TASK DIRECTIONS ▸ Give back every line of the data exactly. Pictures are not part of the copy.

Data items:
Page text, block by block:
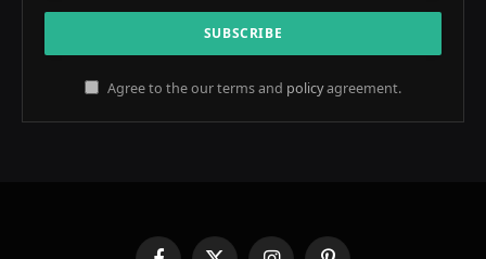
Agree to the our terms and policyagreement.
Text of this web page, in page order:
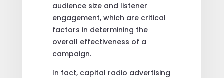
audience size and listener
engagement, which are critical
factors in determining the
overall effectiveness of a
campaign.
In fact, capital radio advertising
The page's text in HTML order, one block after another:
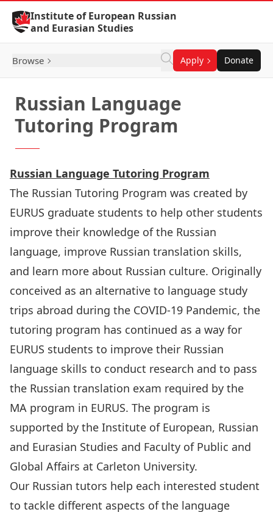
Skip to Content
Institute of European Russian
and Eurasian Studies
Browse Apply Donate
Russian Language
Tutoring Program
Russian Language Tutoring Program
The Russian Tutoring Program was created by
EURUS graduate students to help other students
improve their knowledge of the Russian
language, improve Russian translation skills,
and learn more about Russian culture. Originally
conceived as an alternative to language study
trips abroad during the COVID-19 Pandemic, the
tutoring program has continued as a way for
EURUS students to improve their Russian
language skills to conduct research and to pass
the Russian translation exam required by the
MA program in EURUS. The program is
supported by the Institute of European, Russian
and Eurasian Studies and Faculty of Public and
Global Affairs at Carleton University.
Our Russian tutors help each interested student
to tackle different aspects of the language
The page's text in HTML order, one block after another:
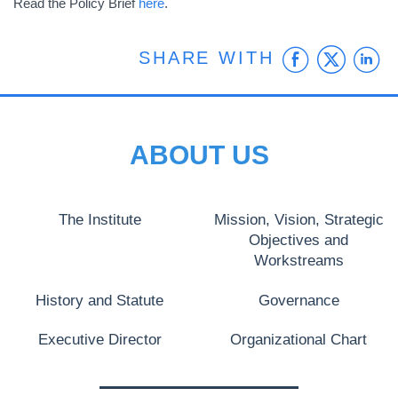
Read the Policy Brief here.
SHARE WITH
ABOUT US
The Institute
Mission, Vision, Strategic
Objectives and
Workstreams
History and Statute Governance
Executive Director Organizational Chart
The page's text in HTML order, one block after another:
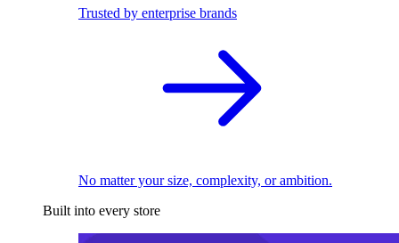
Trusted by enterprise brands
No matter your size, complexity, or ambition.
Built into every store
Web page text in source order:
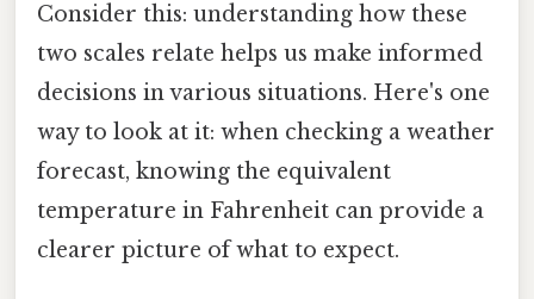
Consider this: understanding how these
two scales relate helps us make informed
decisions in various situations. Here's one
way to look at it: when checking a weather
forecast, knowing the equivalent
temperature in Fahrenheit can provide a
clearer picture of what to expect.
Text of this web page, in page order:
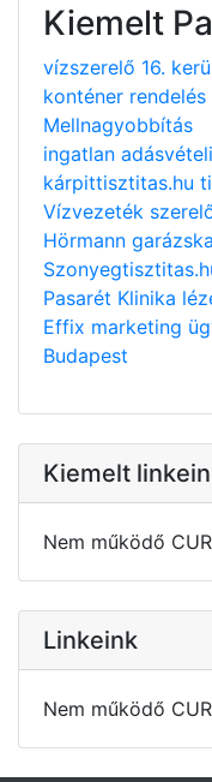
Kiemelt
vízszerelő 16.
konténer
Mellnagyobbítás
ingatlan
kárpittisztitas.hu
Vízvezeték
Hörmann
Pasarét Klinika
Effix marketing
Budapest
Kiemelt
Nem működő
Linkeink
Nem működő
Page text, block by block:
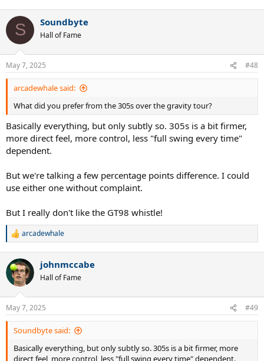
S Soundbyte
Hall of Fame
May 7, 2025 #48
arcadewhale said:
What did you prefer from the 305s over the gravity tour?
Basically everything, but only subtly so. 305s is a bit firmer,
more direct feel, more control, less "full swing every time"
dependent.
But we're talking a few percentage points difference. I could
use either one without complaint.
But I really don't like the GT98 whistle!
R
c
t
i
n
s
:
arcadewhale
johnmccabe
Hall of Fame
May 7, 2025 #49
Soundbyte said:
Basically everything, but only subtly so. 305s is a bit firmer, more
direct feel, more control, less "full swing every time" dependent.
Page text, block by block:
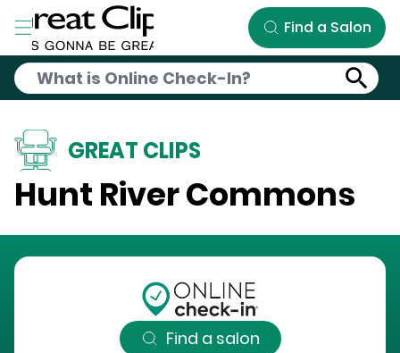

EXERCISE RESPONSE ▸
Page text, block by block:
Agree to the our terms and policyagreement.
Text of this web page, in page order:
audience size and listener
engagement, which are critical
factors in determining the
overall effectiveness of a
campaign.
In fact, capital radio advertising
The page's text in HTML order, one block after another:
Skip to Content
Institute of European Russian
and Eurasian Studies
Browse Apply Donate
Russian Language
Tutoring Program
Russian Language Tutoring Program
The Russian Tutoring Program was created by
EURUS graduate students to help other students
improve their knowledge of the Russian
language, improve Russian translation skills,
and learn more about Russian culture. Originally
conceived as an alternative to language study
trips abroad during the COVID-19 Pandemic, the
tutoring program has continued as a way for
EURUS students to improve their Russian
language skills to conduct research and to pass
the Russian translation exam required by the
MA program in EURUS. The program is
supported by the Institute of European, Russian
and Eurasian Studies and Faculty of Public and
Global Affairs at Carleton University.
Our Russian tutors help each interested student
to tackle different aspects of the language
The page's text in HTML order, one block after another:
Read the Policy Brief here.
SHARE WITH
ABOUT US
The Institute
Mission, Vision, Strategic
Objectives and
Workstreams
History and Statute Governance
Executive Director Organizational Chart
The page's text in HTML order, one block after another:
Trusted by enterprise brands
No matter your size, complexity, or ambition.
Built into every store
Web page text in source order:
Consider this: understanding how these
two scales relate helps us make informed
decisions in various situations. Here's one
way to look at it: when checking a weather
forecast, knowing the equivalent
temperature in Fahrenheit can provide a
clearer picture of what to expect.
Text of this web page, in page order:
Kiemelt
vízszerelő 16.
konténer
Mellnagyobbítás
ingatlan
kárpittisztitas.hu
Vízvezeték
Hörmann
Pasarét Klinika
Effix marketing
Budapest
Kiemelt
Nem működő
Linkeink
Nem működő
Page text, block by block:
S Soundbyte
Hall of Fame
May 7, 2025 #48
arcadewhale said:
What did you prefer from the 305s over the gravity tour?
Basically everything, but only subtly so. 305s is a bit firmer,
more direct feel, more control, less "full swing every time"
dependent.
But we're talking a few percentage points difference. I could
use either one without complaint.
But I really don't like the GT98 whistle!
R
c
t
i
n
s
:
arcadewhale
johnmccabe
Hall of Fame
May 7, 2025 #49
Soundbyte said:
Basically everything, but only subtly so. 305s is a bit firmer, more
direct feel, more control, less "full swing every time" dependent.
Page text, block by block:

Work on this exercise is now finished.